The High Street Group, which has blocked investors from redeeming their money despite a guarantee of yearly access, is in the process of transferring its liabilities and renaming itself Hadrian Real Estate.

DIY savers have invested more than £50m via the company on the promise of 12pc annual returns. The £1.5bn investment group has continued to sell “loan notes” to fund its property development projects in the north of England and the Midlands, which it has claimed will generate large profits.

However, it started to default on interest payments in 2019, and in June 2021 passed an unusual stakeholder vote to block investors from redeeming their money early. This was despite a guarantee that holders of its loan notes would have access to their money in full on a yearly basis.

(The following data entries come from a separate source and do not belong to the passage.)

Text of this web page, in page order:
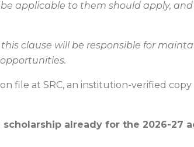
applicable to them should apply,
clause will be responsible for
file at SRC, an institution-verified
already for the 2026-27
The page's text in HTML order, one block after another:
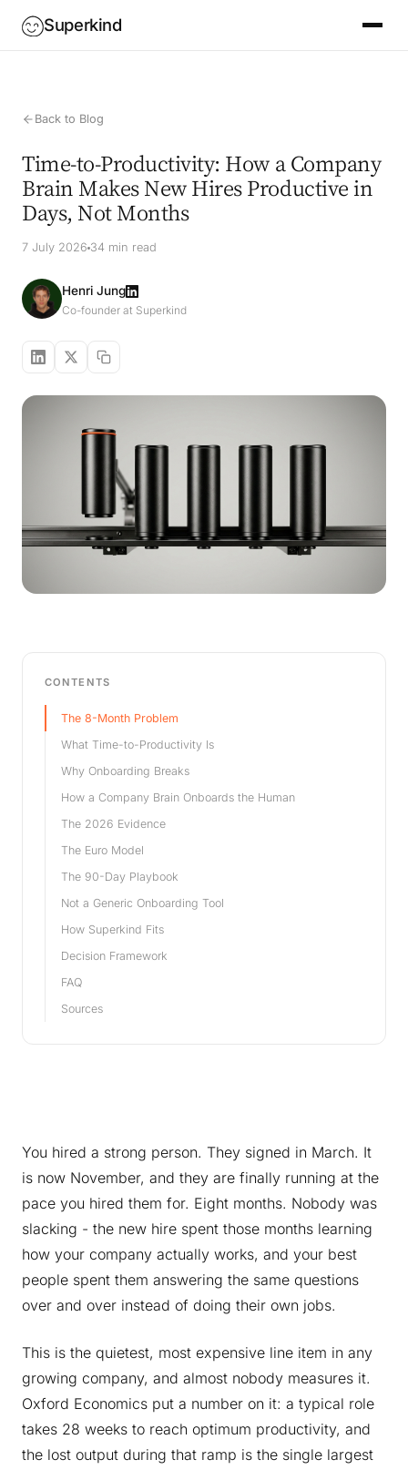
Superkind
Back to Blog
Time-to-Productivity: How a Company
Brain Makes New Hires Productive in
Days, Not Months
7 July 2026 34 min read
Henri Jung
Co-founder at Superkind
CONTENTS
The 8-Month Problem
What Time-to-Productivity Is
Why Onboarding Breaks
How a Company Brain Onboards the Human
The 2026 Evidence
The Euro Model
The 90-Day Playbook
Not a Generic Onboarding Tool
How Superkind Fits
Decision Framework
FAQ
Sources
You hired a strong person. They signed in March. It
is now November, and they are finally running at the
pace you hired them for. Eight months. Nobody was
slacking - the new hire spent those months learning
how your company actually works, and your best
people spent them answering the same questions
over and over instead of doing their own jobs.
This is the quietest, most expensive line item in any
growing company, and almost nobody measures it.
Oxford Economics put a number on it: a typical role
takes 28 weeks to reach optimum productivity, and
the lost output during that ramp is the single largest
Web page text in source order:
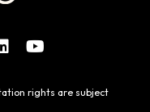
rights are subject
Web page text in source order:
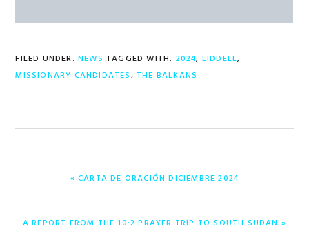
FILED UNDER: NEWS TAGGED WITH: 2024, LIDDELL,
MISSIONARY CANDIDATES, THE BALKANS
PREVIOUS
« CARTA DE ORACIÓN DICIEMBRE 2024
NEXT
A REPORT FROM THE 10:2 PRAYER TRIP TO SOUTH SUDAN »

In a letter sent to investors in May the group said it had taken a £42m hit during the pandemic and asked them to agree to waive their rights to withdraw their cash.

Last year directors of the limited company, known as The High Street Group Limited, set up a separate entity, The High Street Group plc. This company was renamed Hadrian Real Estate days after a Telegraph Money investigation reported the company’s failings.

The High Street Group’s founder and chairman, Gary Forrest, resigned from the new entity earlier this month but has remained in charge of the original company, which has led to confusion among investors.

“We were told he had resigned but I’m still receiving investor updates signed by Gary Forrest with company brochures about Hadrian Real Estate,” one investor said.

The letter to investors written by Mr Forrest announced the rebranding and acknowledged “recent challenges” but failed to make a distinction between the new company and the original entity. However, a spokesman for Hadrian Real Estate said Mr Forrest was no longer involved in running the new company.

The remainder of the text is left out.